Copilot · 2026-04-02T21:26:10Z

          amount:
            required: true
            type: list
-            oneof:
+            anyof:
              - items:
                - type: float
              - items:
                - type: float
                - type: dict
                  schema:
                    uncertainty-type:
-                      required: true
                      type: string
                      allowed:
                        - absolute
                        - relative
                    uncertainty:
-                      required: true
                      type: float
                      excludes:
                        - upper-uncertainty
                        - lower-uncertainty
+                      dependencies:
+                        - uncertainty-type
                    upper-uncertainty:
-                      required: true
                      type: float
                      excludes: uncertainty
-                      dependencies: lower-uncertainty
+                      dependencies:
+                        - lower-uncertainty
+                        - uncertainty-type
                    lower-uncertainty:
-                      required: true
                      type: float
                      excludes: uncertainty
-                      dependencies: upper-uncertainty
+                      dependencies:
+                        - upper-uncertainty
+                        - uncertainty-type


Similar to value_unit_schema.yaml, the composition amount uncertainty dict has no required keys, so [value, {}] can validate but will fail later in DataPoint.process_quantity() due to missing uncertainty-type. Please ensure the dict is either (a) a valid uncertainty block with uncertainty-type + values, or (b) a valid evaluated-standard-deviation-only metadata block, and reject empty dicts.

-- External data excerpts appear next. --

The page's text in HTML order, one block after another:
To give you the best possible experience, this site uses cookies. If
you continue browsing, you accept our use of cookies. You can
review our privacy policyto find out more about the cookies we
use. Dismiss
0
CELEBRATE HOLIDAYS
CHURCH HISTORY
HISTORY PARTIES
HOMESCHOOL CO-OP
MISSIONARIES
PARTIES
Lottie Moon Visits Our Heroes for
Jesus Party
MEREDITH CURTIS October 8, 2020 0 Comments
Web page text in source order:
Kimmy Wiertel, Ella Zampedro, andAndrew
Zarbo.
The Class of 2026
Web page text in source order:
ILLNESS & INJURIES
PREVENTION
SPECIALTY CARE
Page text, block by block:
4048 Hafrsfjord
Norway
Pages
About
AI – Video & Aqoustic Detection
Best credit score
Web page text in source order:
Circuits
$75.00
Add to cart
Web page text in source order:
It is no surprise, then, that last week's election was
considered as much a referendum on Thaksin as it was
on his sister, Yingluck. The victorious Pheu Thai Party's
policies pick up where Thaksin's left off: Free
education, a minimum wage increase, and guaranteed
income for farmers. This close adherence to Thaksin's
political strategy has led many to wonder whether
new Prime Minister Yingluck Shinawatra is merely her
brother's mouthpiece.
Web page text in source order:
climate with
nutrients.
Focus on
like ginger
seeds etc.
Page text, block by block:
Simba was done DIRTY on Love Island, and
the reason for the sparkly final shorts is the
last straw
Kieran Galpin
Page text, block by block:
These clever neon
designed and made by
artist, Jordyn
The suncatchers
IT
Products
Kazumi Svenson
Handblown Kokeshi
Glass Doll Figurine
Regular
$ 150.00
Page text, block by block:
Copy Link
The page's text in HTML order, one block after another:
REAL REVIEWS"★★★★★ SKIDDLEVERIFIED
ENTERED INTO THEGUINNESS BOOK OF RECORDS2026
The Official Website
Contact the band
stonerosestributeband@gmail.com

Copilot · 2026-04-02T21:26:10Z

+def parse_reference(root, xml_filename):
+    ref = {}
+    bib = root.find('bibliographyLink')
+    if bib is None:
+        ref['detail'] = f'Converted from ReSpecTh XML file {xml_filename}'
+        return ref


When <bibliographyLink> is missing, this returns a reference dict with only detail. The ChemKED schema requires reference.authors (min length 1) and reference.year, so the converter can emit YAML that will never validate. Prefer failing fast here (raise) or populating schema-required fallback fields in a way that still produces valid ChemKED.

Copilot · 2026-04-02T21:26:11Z

+    apparatus = {'kind': '', 'institution': '', 'facility': ''}
+    kind_el = root.find('apparatus/kind')
+    if kind_el is not None and kind_el.text:
+        apparatus['kind'] = kind_el.text.strip()
+    modes = root.findall('apparatus/mode')
+    if modes and modes[0].text:
+        apparatus['mode'] = modes[0].text.strip()
+
+    return exp_type, apparatus


parse_experiment_kind() leaves apparatus['kind'] as an empty string when <apparatus><kind> is missing. Since the ChemKED schema requires apparatus.kind and restricts it to an enum, this will produce invalid YAML. Consider raising an error (consistent with converters.get_experiment_kind) instead of emitting an empty kind.

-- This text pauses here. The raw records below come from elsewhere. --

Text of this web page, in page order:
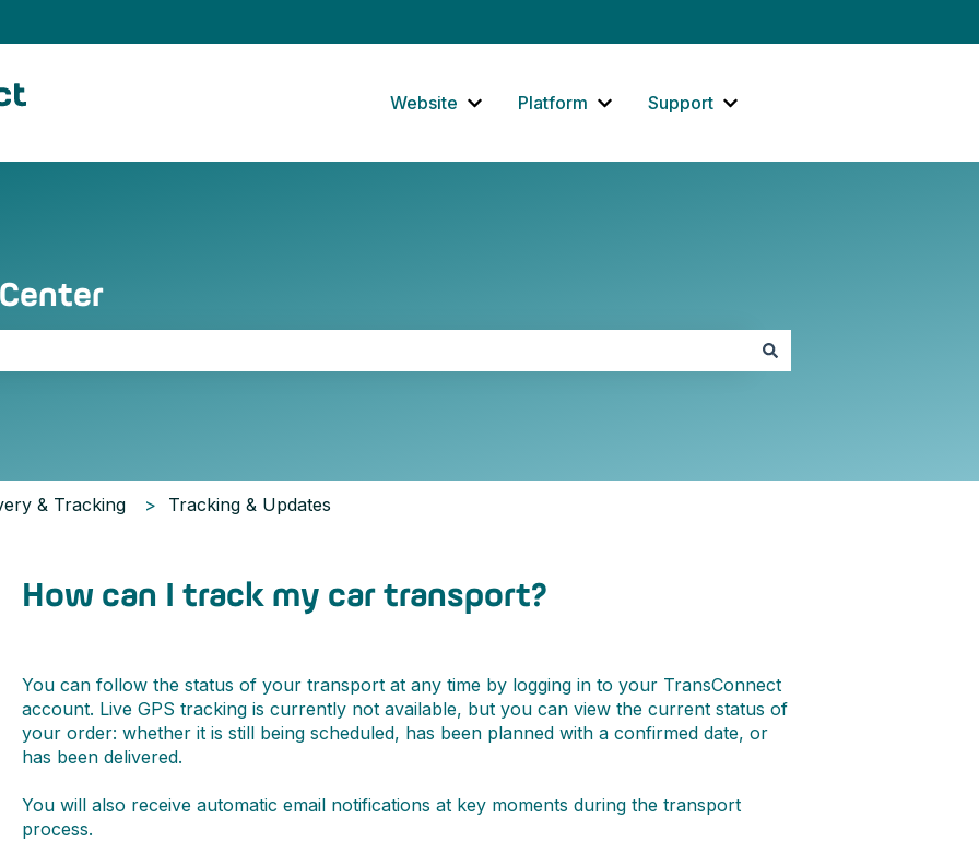
Website
Show submenu for Website
Platform
Show submenu for Platform
Support
Show submenu for Support
& Tracking Tracking & Updates
How can I track my car transport?
You can follow the status of your transport at any time by logging in to your TransConnect
account. Live GPS tracking is currently not available, but you can view the current status of
your order: whether it is still being scheduled, has been planned with a confirmed date, or
has been delivered.
You will also receive automatic email notifications at key moments during the transport
process.
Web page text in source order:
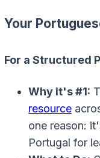
Your
For a Structured
Why it's #1:
resource
one reason:
Portugal for
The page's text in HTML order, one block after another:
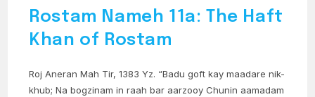
Rostam Nameh 11a: The Haft
Khan of Rostam
Roj Aneran Mah Tir, 1383 Yz. “Badu goft kay maadare nik-
khub; Na bogzinam in raah bar aarzooy Chunin aamadam
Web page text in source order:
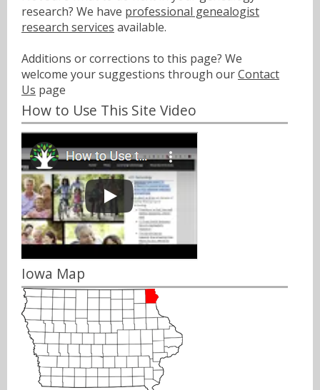
research? We have professional genealogist
research services available.
Additions or corrections to this page? We
welcome your suggestions through ourContact
Us page
How to Use This Site Video
Iowa Map
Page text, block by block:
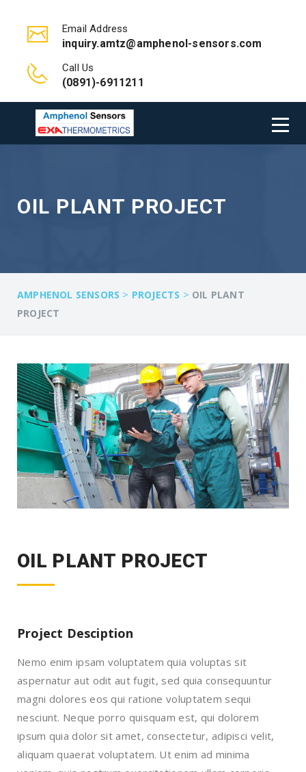
Email Address
inquiry.amtz@amphenol-sensors.com
Call Us
(0891)-6911211
OIL PLANT PROJECT
AMPHENOL SENSORS > PROJECTS > OIL PLANT
PROJECT
OIL PLANT PROJECT
Project Desciption
Nemo enim ipsam voluptatem quia voluptas sit
aspernatur aut odit aut fugit, sed quia consequuntur
magni dolores eos qui ratione voluptatem sequi
nesciunt. Neque porro quisquam est, qui dolorem
ipsum quia dolor sit amet, consectetur, adipisci velit,
aliquam quaerat voluptatem. Ut enim ad minima
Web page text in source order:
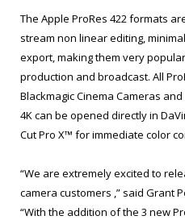
The Apple ProRes 422 formats
stream non linear editing,
export, making them very
production and broadcast. All
Blackmagic Cinema Cameras
4K can be opened directly in
Cut Pro X™ for immediate color
“We are extremely excited to
camera customers ,” said Grant
“With the addition of the 3 new
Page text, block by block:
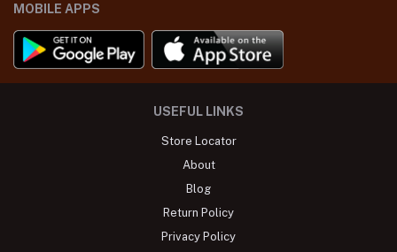
MOBILE APPS
USEFUL LINKS
Store Locator
About
Blog
Return Policy
Privacy Policy
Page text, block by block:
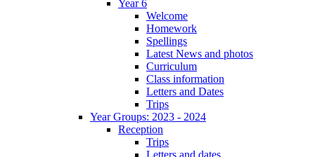
Year 6
Welcome
Homework
Spellings
Latest News and photos
Curriculum
Class information
Letters and Dates
Trips
Year Groups: 2023 - 2024
Reception
Trips
Letters and dates

Copilot · 2026-04-02T21:26:11Z

+    props['file-type'] = 'experiment'
+
+    exp_type, apparatus = parse_experiment_kind(root)
+    props['experiment-type'] = exp_type
+    props['apparatus'] = apparatus
+
+    # Method and comments
+    method = (root.findtext('method') or '').strip()
+    if method:
+        props['method'] = method
+
+    comments = []
+    for c_el in root.findall('comment'):
+        if c_el.text and c_el.text.strip():
+            comments.append(c_el.text.strip())
+    if comments:
+        props['comments'] = comments
+


This adds file-type and comments fields, but schemas/chemked_schema.yaml does not define these keys (Cerberus will flag them as unknown). If batch_convert.py is intended to produce valid ChemKED YAML consumable by ChemKED, either extend the schema to allow these fields or omit/rename them to schema-supported keys.

Suggested change

props['file-type'] = 'experiment'

exp_type, apparatus = parse_experiment_kind(root)

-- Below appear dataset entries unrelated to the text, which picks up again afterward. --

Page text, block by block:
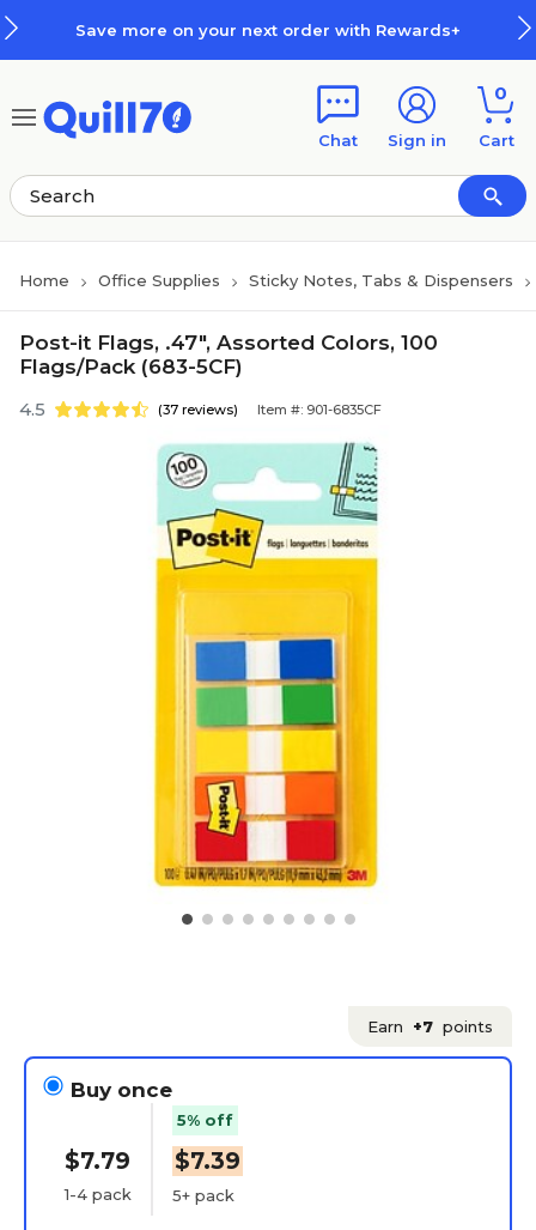
Save more on your next order with Rewards+
Chat Sign in
0
Cart
Home Office Supplies Sticky Notes, Tabs & Dispensers
Post-it Flags, .47", Assorted Colors, 100
Flags/Pack (683-5CF)
4.5 (37 reviews) Item #: 901-6835CF
Earn +7 points
Buy once
$7.79
1-4 pack
5% off
$7.39
5+ pack
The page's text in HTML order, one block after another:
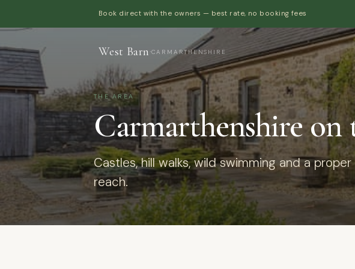
Book direct with the owners — best rate, no booking fees
West Barn·CARMARTHENSHIRE
THE AREA
Carmarthenshire on
Castles, hill walks, wild swimming and a
reach.
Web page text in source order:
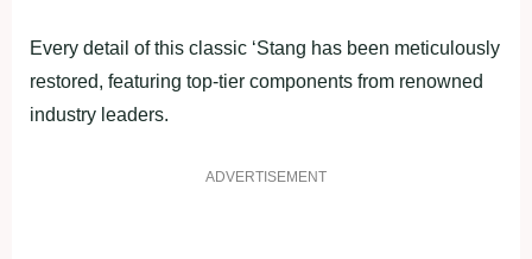
Every detail of this classic ‘Stang has been meticulously
restored, featuring top-tier components from renowned
industry leaders.
ADVERTISEMENT

props['experiment-type'] = exp_type

props['apparatus'] = apparatus

# Method and comments

method = (root.findtext('method') or '').strip()

if method:

props['method'] = method

comments = []

for c_el in root.findall('comment'):

if c_el.text and c_el.text.strip():

comments.append(c_el.text.strip())

if comments:

props['comments'] = comments

exp_type, apparatus = parse_experiment_kind(root)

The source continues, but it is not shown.